Durch die unterschiedlichen Wirkmechanismen spekulieren Branchenkenner bereits über künftige Kombinationstherapien. Da die meisten Patienten sowohl unter Amyloid- als auch unter Tau-Ablagerungen leiden, könnte eine kombinierte Verabreichung beider Ansätze die Behandlung von Alzheimer revolutionieren. Zudem bietet Diranersen einen praktischen Vorteil: Da es nur alle sechs Monate per Lumbalpunktion verabreicht werden muss, entfallen die häufigeren Infusionen, die bei reinen Amyloid-Therapien notwendig sind.
Wie reagiert die Aktie auf die Studienergebnisse?
Obwohl die medizinischen Daten der Studie als großer Erfolg gewertet werden, reagierte der Aktienmarkt am Dienstag mit deutlichen Abschlägen. Die Aktie von Biogen Inc. verlor im Handelsverlauf rund 8,68 Prozent und notierte bei 190,88 US-Dollar. Damit verzeichnete das Papier den größten prozentualen Tagesverlust seit März 2026 und rutschte wieder unter die wichtige Ausbruchsmarke von 202,41 US-Dollar.
Marktbeobachter führen den Kurssturz darauf zurück, dass die Daten bei einigen Investoren noch offene Fragen bezüglich der optimalen Dosierung hinterlassen haben. Höhere Dosen führten in der CELIA-Studie überraschenderweise nicht zu einer stärkeren Verlangsamung des kognitiven Verfalls. Dennoch bleibt die Aktie im Jahresvergleich gut im Rennen und liegt trotz des aktuellen Rückschlags rund 9,8 Prozent im Plus. Der Abstand zum 52-Wochen-Tief von 122,68 US-Dollar aus dem Juli 2025 ist weiterhin komfortabel.
Wann startet die entscheidende Phase-3-Studie?
Die Magnitude der Tau-Reduktion und des kognitiven Nutzens, die in der CELIA-Studie beobachtet wurden, gehört zu den überzeugendsten Ergebnissen, die bislang in der Alzheimer-Forschung berichtet wurden.— Cath Mummery
Aufgrund der konsistenten Ergebnisse aus den bisherigen Studienphasen plant das Management von Biogen, den Wirkstoff zügig in die entscheidende Phase-3-Entwicklung zu überführen.
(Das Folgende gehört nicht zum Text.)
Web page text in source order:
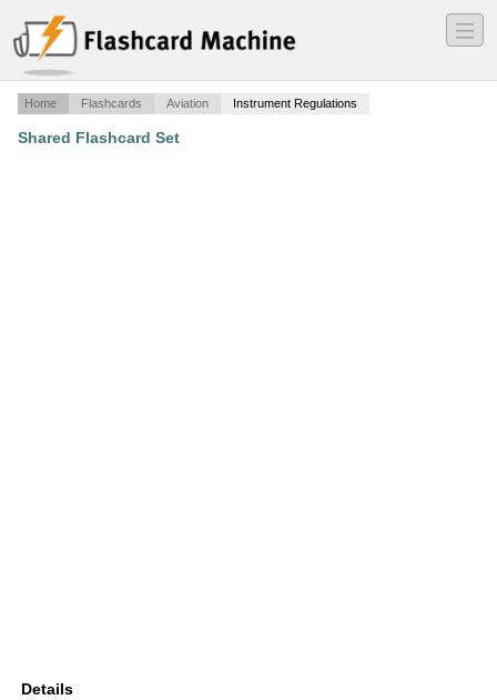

Diese konfirmatorische Phase ist der letzte große Schritt vor einer möglichen Zulassung durch die US-Arzneimittelbehörde FDA, die Diranersen bereits im vergangenen Jahr den Fast-Track-Status erteilt hat. Da Biogen die weltweiten Exklusivrechte für die Vermarktung hält, könnte das Medikament bei einem Erfolg in der Spätphase zu einem extrem wichtigen Umsatztreiber für das Biotech-Unternehmen werden.